Yo tengo una 2009 55 ATA Micro, y me ha salido excelente, tiene un tacto de mantequilla y es enormemente rigida y con infinitas posibilidades de tunearla para cualquier gusto y/o terreno. :thumbsup: 

Tambien tengo una Marzocchi XC retro tst2, modelo 2007 y esa me ha salido muy buena, pero tiene un defecto de funcionamiento, precisamente en el cartucho tst2, pero con algunas mañitas, la he logrado hacer funcionar por mi mismo, sin tenerla que enviar a reparacion, pero si tiene algunas funciones limitadas como la de bloquearla, pero fuera de eso funciona super suave. :thumbsup: 

Saludos y cualquier duda, estamos a la orden.


----------



## brunomu (Jul 5, 2009)

la verdad no e checado que año es voy a preguntar, o sea tu recomiendas que ¿si es 08 no la compre?, precisamente los reviews que e leido en el foro dicen que el bloqueo falla o que el recorrido se queda en 100 o 120 y no da mas,¿tu para que tipo de rutas la usas cross, allmountain o solo downhill?


----------



## DrF035 (Aug 16, 2007)

Correcto, si es 2008 NO la compres, 80% de probabilidades que te falle.
El uso que le doy es All Mountain.
Porque si la quieres para XC no es lo mas indicado, porque en particular el modelo 55 tst2 es MUY pesada.


----------



## Warp (May 24, 2004)

Sip... las 2008 ni tocarlas. Cualquier cosa 2008 con TST (en cualquiera de sus iteraciones) o ATA, huyele como al demonio.

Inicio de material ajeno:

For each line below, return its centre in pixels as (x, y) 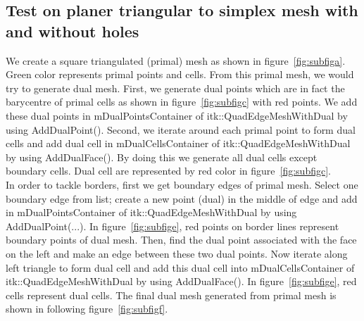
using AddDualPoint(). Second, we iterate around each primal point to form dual (181, 129)
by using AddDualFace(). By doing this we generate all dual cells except (162, 157)
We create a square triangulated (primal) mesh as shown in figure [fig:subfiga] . (176, 60)
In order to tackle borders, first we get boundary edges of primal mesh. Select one (182, 184)
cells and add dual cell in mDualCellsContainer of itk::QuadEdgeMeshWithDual (178, 143)
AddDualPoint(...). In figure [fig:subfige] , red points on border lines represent (172, 226)
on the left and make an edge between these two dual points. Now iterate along (177, 253)
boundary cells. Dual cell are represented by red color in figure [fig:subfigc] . (168, 171)
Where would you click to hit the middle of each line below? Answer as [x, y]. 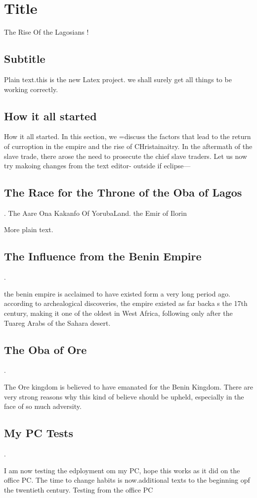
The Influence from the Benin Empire [103, 256]
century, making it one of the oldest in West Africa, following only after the [118, 313]
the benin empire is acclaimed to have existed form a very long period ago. [117, 293]
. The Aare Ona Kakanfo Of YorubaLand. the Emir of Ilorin [96, 213]
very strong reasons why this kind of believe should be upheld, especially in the [124, 396]
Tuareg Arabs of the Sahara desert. [57, 323]
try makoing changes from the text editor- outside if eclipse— [97, 166]
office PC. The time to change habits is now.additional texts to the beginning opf [127, 480]
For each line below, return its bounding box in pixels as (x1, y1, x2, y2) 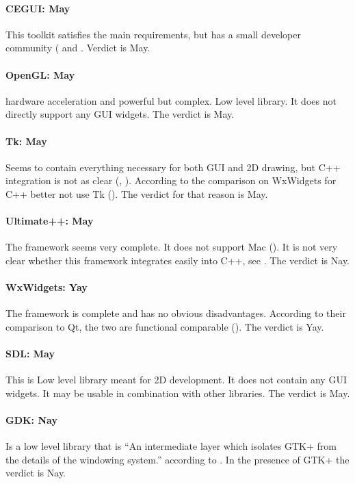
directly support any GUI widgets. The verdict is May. (5, 107, 235, 121)
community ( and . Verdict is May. (5, 40, 150, 55)
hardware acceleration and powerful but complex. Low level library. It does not (5, 93, 337, 107)
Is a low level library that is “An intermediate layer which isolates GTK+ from (5, 439, 337, 453)
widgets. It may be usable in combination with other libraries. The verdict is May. (5, 385, 350, 400)
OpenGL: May (5, 67, 75, 81)
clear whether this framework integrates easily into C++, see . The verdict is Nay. (5, 253, 350, 267)
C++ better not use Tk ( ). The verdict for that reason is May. (5, 186, 268, 201)
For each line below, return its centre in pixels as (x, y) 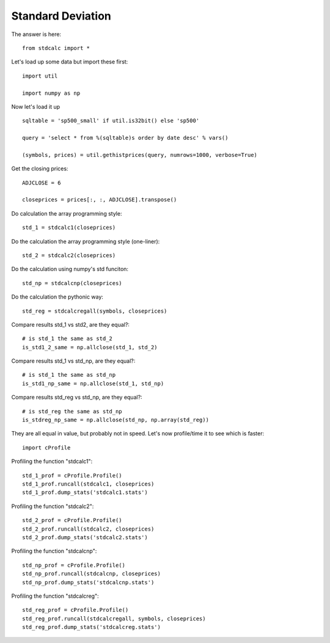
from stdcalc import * (56, 48)
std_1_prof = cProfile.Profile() (72, 475)
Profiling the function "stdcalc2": (53, 506)
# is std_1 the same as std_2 (68, 339)
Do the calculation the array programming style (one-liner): (86, 241)
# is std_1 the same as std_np (69, 375)
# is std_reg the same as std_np (72, 411)
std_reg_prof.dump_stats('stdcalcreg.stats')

De las 2009, no se... yo tenia entendido que no habian mejorado gran cosa, pero si el DrFoes que tiene una da su VoBo, pues creele mas a el.


----------



## brunomu (Jul 5, 2009)

hola de nuevo,pues como les decia ya compre la marzocchi 55 tst2 despues de mucho pensarlo, porque mi pike acabo de joderse y no me quedaba sin bici unos diez dias hasta que la repararan asi que tuve que hacerlo ja,ja. 
solo la e probado 2 rodadas y como que todavia no puedo tunearla bien, le pongo aire le quito, mas rebote menos etc, lo que si me gusto mucho es tener 160 de recorrido simplemente pasa por todos lados la bici, drops grandes, piedras ni se sienten, los saltos no los senti tan bien creo que le faltaba mas presion porque cuando tocaba suelo hacia tope la suspension y no eran los saltos mas cabrones 1mt maximo,lo de subir es otro pedo mas complicado, en subidas normales no hay bronca pero en las muy duras hay que mover todo el cuerpo hacia el manubrio jalarlo y pegar bien las nalgas al asiento, si cuesta mas subir con esta que con la pike con todo y el bloqueo,bueno la tengo que probar mas y les informo que onda haber si fue buena compra, suerte.


----------



## coacalcobiker (Feb 26, 2010)

Que tal brunomu, tu suspe por las calcomanias me da la impresion de ser como 2007, pero la palanca del tst se ve como 2008, asi que quien sabe jeje, yo tengo una 2008 y efectivamente si me ha fallado, la falla es que se le pasa aceite al cartucho y entonces te queda con menos recorrido, pero pues la verdad es muy sencillo areglar eso, simplemente sacas el cartucho y lo comprimes con las manos a modo de que salga el aceite que tiene de mas, lo colocas nuevamente de paso puedes checar el aceite orings y demas cosas, y pues te vuelve a funcionar bien, al menos a mi si me ha funcionado bien, si alguna vez requieres que te explique mas detalladamente solo avisame, saludos.


----------



## brunomu (Jul 5, 2009)

la compre nueva y es 2010 pero igual gracias por los tips espero y no falle.


----------



## DrF035 (Aug 16, 2007)

Brunomu:

Excelente compra !!!

Y si, 160 mm de recorrido en la suspe delantera, dan para muchisimo. Empiezas a pasar obstaculos como, piedras, troncos, etc, como en una alfombra magica !!!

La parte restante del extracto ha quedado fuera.